Kirche (Ruhe): von der offiziellen Zeitung vom 22. September 1914

Kennzahlen

Abbaye Saint-Géraud d'Aurillac - Kreditinstitut Prior abhängig von dieser Benediktiner Abtei.
T. Teulère - Architekt Restaurierung des Chores und Triumphbogens (1893-1894).
Charles Bouillet - Architekt Wiederaufbau des Westgabels (1899).

Ursprung und Geschichte

Die Kirche Saint-Front de Saint-Front-sur-Lémance, die im Departement Lot-et-Garonne in Nouvelle-Aquitaine liegt, ist ein ehemaliger Benediktinerprior, abhängig von der Abtei Saint-Géraud d'Aurillac. Seine erste Konstruktion, zwischen dem Ende des 11. Jahrhunderts und dem Beginn des 12. Jahrhunderts, ist im romanischen Stil, mit einem trilobten Bett und seitlichen Apsidiolen. Das Gebäude, das am Anfang reich dekoriert ist, hat große Transformationen erlebt: das gegenwärtige einzigartige Schiff, vom Bett getrennt, ersetzt ein Sicherungsschiff zwischen dem 15. und 16. Jahrhundert wieder aufgebaut. Ein verkrönter Verteidigungsraum, der im 16. Jahrhundert oberhalb des Bettes hinzugefügt wurde, bezeugt die Anpassungen der Religionskriege.

Im Jahre 1914 wurde ein historisches Denkmal gewürdigt, die Kirche bewahrt bemerkenswerte romanische Elemente wie die Gewölbe cul-de-four Bettseite und Bögen des Chor durchbohrte Fenster im 12. Jahrhundert. Die aufeinanderfolgenden Restaurierungen (Dampf im Jahre 1846, Triumphbogen im Jahre 1893, Westgabel im Jahre 1899) bewahrten seine Struktur, während das benachbarte Klostergebäude, teilweise vor 1827 zerstört, beherbergt nun das Rathaus. Der zunächst das Dach abdeckende Lorbeer wurde ersetzt, und die Innenausstattung (Sacristy 1847) veränderte den liturgischen Gebrauch.
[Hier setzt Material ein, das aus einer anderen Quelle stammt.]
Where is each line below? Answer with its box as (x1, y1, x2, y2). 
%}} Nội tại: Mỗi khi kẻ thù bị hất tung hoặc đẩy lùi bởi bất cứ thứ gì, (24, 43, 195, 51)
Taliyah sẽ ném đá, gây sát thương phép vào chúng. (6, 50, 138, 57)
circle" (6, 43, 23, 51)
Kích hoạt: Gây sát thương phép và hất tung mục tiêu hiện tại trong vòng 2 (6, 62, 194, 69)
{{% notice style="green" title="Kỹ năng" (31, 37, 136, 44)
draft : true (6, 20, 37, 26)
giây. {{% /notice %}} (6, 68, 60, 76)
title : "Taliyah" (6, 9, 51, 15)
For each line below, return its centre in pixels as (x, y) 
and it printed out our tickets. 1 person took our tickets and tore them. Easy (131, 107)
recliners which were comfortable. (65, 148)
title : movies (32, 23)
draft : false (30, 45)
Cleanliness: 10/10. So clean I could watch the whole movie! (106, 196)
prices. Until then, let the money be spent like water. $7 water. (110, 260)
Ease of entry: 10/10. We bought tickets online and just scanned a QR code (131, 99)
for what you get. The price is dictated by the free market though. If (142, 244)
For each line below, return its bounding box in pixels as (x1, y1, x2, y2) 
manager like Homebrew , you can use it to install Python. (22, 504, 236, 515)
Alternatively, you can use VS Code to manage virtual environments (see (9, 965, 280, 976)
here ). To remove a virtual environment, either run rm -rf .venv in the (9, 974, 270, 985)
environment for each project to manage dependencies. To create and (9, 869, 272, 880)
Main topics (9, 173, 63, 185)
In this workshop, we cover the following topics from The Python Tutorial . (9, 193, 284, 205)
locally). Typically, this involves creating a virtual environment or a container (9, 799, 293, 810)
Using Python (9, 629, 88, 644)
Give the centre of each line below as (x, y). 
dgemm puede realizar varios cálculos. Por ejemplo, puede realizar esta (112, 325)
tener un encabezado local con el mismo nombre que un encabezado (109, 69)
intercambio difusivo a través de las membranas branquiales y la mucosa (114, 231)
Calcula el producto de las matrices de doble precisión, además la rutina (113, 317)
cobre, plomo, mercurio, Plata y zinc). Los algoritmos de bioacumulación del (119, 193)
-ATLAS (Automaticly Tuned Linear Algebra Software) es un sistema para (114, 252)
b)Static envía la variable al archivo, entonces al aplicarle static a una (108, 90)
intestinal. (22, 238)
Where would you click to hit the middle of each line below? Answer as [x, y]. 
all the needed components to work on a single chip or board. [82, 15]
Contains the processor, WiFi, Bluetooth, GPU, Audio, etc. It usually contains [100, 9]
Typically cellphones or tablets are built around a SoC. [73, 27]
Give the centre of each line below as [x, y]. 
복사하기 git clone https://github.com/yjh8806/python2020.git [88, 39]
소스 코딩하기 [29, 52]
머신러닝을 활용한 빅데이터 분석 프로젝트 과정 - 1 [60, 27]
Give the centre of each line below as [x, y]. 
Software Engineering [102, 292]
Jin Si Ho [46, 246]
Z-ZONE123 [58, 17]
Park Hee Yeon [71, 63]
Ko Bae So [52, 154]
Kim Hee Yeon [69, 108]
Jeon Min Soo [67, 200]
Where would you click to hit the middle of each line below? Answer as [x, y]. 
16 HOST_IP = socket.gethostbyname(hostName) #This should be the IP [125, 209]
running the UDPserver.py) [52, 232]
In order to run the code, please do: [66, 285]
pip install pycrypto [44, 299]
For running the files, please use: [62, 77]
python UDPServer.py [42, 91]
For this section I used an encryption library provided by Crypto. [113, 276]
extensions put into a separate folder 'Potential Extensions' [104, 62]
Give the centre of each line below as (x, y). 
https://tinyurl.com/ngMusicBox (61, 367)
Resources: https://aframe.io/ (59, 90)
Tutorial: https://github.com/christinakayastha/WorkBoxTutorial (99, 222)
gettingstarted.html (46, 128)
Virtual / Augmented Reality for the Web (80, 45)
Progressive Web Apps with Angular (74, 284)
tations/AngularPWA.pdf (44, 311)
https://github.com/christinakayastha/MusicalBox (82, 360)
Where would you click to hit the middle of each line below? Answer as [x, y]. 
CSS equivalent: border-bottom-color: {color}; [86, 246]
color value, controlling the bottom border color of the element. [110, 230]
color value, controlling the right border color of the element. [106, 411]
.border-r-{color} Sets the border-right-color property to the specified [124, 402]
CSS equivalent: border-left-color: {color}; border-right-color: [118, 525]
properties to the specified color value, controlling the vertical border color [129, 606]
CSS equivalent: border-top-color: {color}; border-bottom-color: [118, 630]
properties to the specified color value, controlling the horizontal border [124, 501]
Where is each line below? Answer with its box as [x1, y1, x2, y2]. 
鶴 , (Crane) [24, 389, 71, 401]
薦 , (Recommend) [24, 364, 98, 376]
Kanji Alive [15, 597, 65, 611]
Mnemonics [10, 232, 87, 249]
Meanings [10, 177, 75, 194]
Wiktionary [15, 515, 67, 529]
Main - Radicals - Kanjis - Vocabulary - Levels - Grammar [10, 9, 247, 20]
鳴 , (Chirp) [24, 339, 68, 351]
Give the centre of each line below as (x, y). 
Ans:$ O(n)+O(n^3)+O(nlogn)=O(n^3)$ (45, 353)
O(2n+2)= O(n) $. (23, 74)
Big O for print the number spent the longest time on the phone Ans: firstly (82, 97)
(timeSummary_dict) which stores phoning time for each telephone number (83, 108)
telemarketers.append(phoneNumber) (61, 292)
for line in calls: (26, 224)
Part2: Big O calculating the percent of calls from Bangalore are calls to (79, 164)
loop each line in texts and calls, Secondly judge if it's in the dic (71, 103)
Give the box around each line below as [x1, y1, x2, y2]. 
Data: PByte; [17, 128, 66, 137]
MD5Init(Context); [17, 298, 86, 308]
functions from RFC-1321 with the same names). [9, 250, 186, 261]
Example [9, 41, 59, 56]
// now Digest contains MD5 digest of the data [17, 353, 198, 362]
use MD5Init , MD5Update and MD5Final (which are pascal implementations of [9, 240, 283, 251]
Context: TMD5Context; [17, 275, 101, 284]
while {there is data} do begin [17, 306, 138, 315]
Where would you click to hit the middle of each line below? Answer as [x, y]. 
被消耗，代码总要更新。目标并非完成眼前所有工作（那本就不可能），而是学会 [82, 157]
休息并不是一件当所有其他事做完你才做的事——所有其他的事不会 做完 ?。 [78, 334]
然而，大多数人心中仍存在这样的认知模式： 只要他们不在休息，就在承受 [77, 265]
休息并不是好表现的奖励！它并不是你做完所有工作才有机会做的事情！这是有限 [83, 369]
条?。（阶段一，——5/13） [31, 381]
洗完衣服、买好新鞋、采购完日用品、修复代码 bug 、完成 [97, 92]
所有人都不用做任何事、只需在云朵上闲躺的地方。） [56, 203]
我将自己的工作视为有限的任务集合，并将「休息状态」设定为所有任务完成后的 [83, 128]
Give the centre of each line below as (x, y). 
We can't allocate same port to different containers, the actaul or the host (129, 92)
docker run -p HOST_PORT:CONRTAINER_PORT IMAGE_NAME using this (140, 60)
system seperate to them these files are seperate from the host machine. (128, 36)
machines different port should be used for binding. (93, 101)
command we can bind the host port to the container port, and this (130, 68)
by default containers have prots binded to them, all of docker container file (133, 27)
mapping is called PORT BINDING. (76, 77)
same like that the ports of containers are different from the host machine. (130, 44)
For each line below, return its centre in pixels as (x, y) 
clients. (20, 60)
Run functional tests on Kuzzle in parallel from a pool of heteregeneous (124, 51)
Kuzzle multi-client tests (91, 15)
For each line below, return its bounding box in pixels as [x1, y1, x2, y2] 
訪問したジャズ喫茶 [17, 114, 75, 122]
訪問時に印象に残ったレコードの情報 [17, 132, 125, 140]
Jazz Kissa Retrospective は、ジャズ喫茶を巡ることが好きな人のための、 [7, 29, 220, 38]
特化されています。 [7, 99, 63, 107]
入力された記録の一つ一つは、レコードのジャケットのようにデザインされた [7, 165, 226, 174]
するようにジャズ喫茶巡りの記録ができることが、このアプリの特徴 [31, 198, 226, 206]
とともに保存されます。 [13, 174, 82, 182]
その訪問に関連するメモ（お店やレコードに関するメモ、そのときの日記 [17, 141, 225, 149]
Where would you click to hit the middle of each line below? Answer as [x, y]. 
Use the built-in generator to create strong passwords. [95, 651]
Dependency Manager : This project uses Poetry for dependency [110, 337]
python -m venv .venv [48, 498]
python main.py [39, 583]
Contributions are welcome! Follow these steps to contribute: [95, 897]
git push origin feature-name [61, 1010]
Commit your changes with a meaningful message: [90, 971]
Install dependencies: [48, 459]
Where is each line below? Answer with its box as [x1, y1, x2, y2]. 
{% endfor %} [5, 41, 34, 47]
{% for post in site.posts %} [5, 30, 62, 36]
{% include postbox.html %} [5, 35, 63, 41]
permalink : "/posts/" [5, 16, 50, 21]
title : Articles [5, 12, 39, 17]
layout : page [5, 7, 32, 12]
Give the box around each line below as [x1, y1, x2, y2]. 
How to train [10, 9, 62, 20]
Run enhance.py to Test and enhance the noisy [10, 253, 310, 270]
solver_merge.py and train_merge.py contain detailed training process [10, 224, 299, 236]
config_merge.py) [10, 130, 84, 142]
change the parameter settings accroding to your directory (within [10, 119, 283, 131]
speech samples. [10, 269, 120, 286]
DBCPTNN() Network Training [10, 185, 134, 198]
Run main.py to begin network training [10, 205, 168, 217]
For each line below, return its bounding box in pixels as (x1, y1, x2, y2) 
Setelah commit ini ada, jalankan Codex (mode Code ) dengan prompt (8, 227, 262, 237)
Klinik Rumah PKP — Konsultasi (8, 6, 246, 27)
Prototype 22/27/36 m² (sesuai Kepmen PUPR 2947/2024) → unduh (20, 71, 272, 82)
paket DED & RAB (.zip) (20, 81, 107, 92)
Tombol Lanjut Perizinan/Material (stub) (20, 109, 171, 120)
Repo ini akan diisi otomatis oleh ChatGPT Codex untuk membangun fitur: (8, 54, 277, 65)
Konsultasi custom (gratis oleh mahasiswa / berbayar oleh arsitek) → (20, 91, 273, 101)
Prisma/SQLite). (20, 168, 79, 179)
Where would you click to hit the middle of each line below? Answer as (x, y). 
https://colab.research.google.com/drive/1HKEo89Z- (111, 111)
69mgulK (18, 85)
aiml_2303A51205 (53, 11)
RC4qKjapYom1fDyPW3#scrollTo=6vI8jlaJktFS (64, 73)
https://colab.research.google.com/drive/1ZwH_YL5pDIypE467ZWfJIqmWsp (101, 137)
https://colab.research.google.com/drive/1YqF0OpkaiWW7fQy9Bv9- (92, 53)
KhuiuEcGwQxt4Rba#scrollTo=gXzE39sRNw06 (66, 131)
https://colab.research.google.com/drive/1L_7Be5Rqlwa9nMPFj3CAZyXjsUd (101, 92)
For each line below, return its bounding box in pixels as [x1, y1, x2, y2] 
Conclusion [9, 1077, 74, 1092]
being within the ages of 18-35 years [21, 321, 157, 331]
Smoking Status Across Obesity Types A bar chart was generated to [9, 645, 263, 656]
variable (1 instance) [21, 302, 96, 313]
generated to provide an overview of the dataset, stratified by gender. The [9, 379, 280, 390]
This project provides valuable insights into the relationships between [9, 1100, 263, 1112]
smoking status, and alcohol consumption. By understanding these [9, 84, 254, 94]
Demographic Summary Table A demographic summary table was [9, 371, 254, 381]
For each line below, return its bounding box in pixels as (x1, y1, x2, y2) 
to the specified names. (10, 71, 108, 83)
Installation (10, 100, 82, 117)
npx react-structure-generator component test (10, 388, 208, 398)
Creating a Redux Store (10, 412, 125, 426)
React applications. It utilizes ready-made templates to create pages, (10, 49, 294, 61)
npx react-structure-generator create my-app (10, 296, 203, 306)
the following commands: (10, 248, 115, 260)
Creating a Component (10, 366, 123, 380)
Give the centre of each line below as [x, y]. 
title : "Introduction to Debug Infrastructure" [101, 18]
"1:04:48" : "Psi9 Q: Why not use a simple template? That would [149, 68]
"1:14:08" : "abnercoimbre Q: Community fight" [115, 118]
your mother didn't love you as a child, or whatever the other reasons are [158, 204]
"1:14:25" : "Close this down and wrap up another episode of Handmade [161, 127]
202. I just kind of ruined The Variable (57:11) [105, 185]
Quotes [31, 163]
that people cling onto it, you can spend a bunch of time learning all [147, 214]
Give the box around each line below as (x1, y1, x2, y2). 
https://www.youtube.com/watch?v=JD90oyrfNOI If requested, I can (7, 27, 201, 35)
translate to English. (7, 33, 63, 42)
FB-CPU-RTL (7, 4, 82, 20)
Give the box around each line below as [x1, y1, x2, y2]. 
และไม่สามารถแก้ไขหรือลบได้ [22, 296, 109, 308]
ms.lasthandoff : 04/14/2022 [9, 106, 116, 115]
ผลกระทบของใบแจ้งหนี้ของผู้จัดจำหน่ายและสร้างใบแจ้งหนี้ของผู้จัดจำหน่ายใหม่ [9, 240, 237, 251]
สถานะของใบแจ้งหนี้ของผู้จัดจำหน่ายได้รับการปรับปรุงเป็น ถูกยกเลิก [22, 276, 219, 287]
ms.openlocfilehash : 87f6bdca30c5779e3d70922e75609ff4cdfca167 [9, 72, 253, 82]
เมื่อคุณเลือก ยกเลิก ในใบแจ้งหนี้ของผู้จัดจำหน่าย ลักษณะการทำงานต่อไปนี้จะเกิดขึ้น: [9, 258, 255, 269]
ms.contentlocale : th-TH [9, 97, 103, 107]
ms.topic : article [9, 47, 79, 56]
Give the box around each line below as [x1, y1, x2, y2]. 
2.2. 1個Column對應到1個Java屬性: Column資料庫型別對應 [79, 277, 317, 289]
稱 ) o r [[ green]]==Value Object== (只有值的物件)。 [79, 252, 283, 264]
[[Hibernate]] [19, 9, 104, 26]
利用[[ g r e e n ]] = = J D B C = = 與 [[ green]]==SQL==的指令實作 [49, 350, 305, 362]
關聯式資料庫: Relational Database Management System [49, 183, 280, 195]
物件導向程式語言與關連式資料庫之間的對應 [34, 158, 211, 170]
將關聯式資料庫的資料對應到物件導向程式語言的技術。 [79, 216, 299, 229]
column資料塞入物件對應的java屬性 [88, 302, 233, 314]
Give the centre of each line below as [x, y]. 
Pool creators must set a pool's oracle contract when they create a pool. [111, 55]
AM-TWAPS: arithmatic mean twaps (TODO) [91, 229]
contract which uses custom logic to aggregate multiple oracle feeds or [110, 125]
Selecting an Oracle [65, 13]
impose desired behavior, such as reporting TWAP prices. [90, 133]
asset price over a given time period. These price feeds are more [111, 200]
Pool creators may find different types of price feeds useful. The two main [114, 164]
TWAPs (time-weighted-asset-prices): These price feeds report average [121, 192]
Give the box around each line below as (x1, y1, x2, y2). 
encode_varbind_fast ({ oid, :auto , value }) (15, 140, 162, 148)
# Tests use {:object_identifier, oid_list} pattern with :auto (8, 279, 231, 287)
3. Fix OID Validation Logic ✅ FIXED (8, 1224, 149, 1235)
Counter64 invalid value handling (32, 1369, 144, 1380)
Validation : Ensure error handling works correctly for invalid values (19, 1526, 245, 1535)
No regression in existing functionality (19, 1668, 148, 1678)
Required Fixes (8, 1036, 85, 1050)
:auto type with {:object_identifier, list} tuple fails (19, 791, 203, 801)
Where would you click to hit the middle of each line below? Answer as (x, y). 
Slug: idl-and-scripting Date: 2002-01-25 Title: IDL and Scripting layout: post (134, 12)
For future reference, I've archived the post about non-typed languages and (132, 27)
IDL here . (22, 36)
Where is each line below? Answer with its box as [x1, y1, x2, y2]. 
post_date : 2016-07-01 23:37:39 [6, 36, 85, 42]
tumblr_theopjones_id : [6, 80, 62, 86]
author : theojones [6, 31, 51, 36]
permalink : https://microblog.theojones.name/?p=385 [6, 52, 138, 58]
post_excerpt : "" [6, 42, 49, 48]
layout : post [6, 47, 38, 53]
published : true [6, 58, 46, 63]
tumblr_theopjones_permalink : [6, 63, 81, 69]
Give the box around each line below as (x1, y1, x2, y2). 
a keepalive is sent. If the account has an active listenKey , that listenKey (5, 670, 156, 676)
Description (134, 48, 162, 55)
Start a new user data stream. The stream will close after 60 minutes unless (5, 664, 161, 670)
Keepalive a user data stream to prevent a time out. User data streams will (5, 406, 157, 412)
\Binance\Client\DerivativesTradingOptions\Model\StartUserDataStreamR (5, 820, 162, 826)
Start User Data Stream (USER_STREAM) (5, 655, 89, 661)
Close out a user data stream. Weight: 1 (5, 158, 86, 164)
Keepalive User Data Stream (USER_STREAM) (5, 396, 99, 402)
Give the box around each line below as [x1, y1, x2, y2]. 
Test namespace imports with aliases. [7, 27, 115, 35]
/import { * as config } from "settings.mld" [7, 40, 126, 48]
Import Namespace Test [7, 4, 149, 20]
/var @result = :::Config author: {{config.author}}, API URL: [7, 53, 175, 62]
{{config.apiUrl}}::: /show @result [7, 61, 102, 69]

Die Kirche illustriert die architektonische Entwicklung der ländlichen Priorien, von einem Ort der romanischen Anbetung zu einem befestigten Gebäude und dann ein gemeinschaftliches Erbe. Der Glockenturm, die Absidiole und die zerklüftete Terrasse reflektieren die religiösen und defensiven Bedürfnisse des 11. bis 12. Jahrhunderts. Die Quellen nennen auch Werke der Architekten T. Teulère und Charles Bouillet, die ihre lokale und regionale Erbe Bedeutung hervorheben.